● **TASK PROMPT**
Among the entries below, only the lines starting at the one with "Contributors: Armin Hornung, Vincent" and ending at the one with "Moved nao_description from", both included, are to be printed exactly.

● **EXCERPTED RECORDS**
****************************************

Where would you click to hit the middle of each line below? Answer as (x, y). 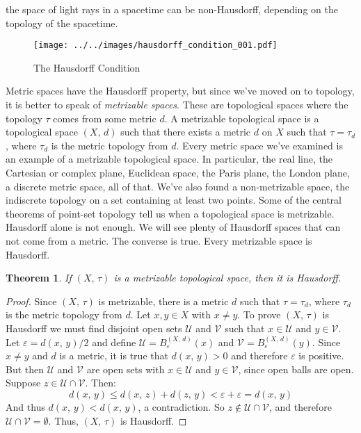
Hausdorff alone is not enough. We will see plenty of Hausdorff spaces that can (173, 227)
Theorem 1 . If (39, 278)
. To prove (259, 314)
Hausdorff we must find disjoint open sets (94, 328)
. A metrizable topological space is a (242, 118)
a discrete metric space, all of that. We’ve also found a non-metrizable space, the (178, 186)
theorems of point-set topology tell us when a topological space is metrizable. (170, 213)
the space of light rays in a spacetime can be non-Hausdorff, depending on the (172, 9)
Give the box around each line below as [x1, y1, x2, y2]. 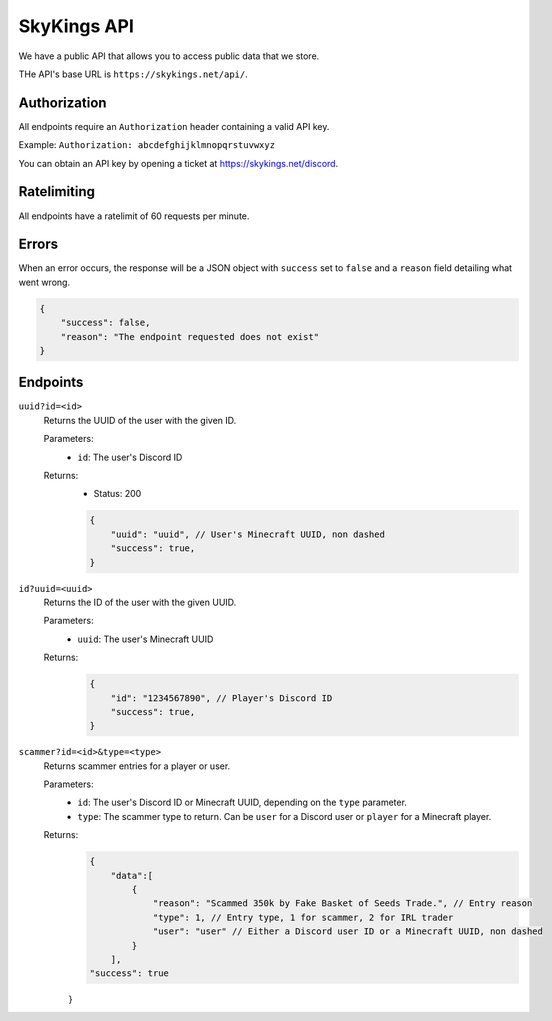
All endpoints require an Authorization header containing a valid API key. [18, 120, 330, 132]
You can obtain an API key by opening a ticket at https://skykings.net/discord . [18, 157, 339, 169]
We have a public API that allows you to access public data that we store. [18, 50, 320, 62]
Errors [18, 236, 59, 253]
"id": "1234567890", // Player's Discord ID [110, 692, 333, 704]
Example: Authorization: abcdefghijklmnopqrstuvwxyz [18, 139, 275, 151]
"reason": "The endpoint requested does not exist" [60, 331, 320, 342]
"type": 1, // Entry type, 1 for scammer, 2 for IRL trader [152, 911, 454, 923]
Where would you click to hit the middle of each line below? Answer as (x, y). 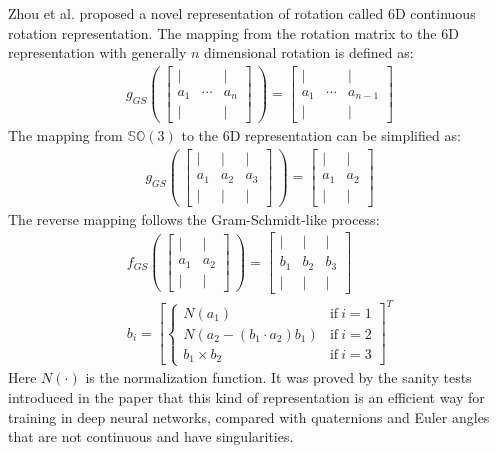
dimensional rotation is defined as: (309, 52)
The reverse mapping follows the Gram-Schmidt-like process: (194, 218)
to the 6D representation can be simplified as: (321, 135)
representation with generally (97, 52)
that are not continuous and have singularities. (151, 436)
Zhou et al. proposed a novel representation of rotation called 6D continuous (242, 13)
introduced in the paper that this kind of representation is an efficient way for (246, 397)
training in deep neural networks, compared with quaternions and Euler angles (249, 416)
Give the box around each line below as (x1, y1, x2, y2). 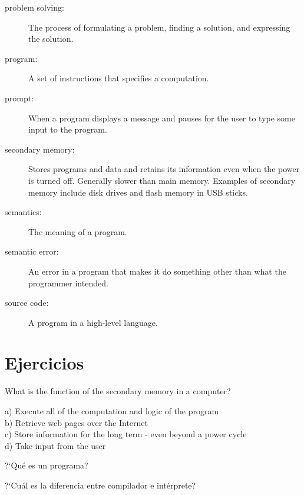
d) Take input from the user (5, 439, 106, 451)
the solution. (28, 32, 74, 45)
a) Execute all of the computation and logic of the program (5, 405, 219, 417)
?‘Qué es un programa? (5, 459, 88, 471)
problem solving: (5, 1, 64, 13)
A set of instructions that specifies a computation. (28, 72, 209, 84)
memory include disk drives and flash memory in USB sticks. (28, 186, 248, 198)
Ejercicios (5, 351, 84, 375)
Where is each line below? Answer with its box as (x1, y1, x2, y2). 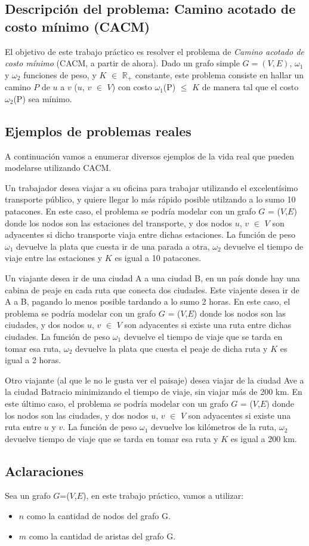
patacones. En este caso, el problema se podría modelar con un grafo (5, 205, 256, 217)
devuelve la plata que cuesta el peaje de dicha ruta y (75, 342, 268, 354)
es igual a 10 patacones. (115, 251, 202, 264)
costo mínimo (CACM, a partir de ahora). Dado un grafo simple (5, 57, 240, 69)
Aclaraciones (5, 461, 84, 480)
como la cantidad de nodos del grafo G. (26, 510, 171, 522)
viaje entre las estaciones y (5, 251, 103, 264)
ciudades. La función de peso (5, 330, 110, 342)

****************************************

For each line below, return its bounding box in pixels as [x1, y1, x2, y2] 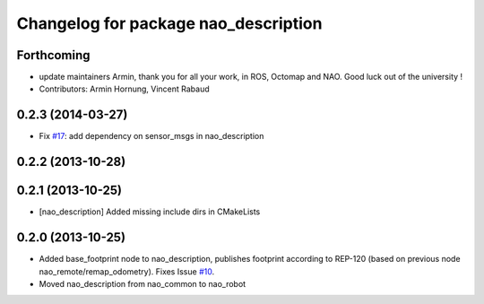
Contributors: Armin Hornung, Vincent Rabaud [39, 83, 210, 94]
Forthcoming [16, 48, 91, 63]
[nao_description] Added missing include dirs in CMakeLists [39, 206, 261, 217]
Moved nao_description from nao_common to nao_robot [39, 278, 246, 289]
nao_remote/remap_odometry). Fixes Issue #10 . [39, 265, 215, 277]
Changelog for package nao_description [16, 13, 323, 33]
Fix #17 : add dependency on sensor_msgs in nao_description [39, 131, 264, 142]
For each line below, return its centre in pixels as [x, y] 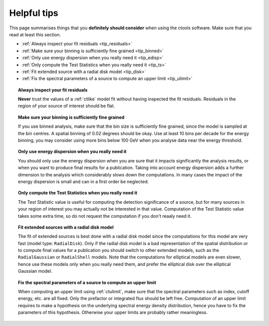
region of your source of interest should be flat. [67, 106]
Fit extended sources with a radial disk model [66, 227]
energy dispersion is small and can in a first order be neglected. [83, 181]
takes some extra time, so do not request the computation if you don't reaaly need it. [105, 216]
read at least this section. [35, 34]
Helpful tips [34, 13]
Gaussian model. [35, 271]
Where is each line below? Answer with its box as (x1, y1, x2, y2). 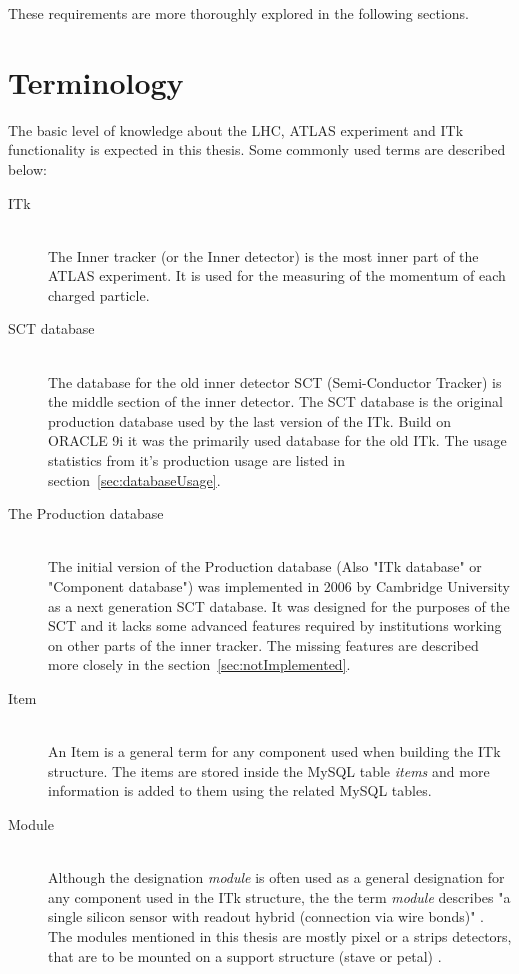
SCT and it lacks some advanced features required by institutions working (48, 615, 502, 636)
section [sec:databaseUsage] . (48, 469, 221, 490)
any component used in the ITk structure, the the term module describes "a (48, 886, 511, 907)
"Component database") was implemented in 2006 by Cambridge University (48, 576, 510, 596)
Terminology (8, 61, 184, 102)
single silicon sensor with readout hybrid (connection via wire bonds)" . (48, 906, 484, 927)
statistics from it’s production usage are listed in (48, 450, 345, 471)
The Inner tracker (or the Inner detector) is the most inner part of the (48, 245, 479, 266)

****************************************

● **RESULT OF THE TASK**
Contributors: Armin Hornung, Vincent Rabaud [39, 83, 210, 94]
Forthcoming [16, 48, 91, 63]
[nao_description] Added missing include dirs in CMakeLists [39, 206, 261, 217]
Moved nao_description from nao_common to nao_robot [39, 278, 246, 289]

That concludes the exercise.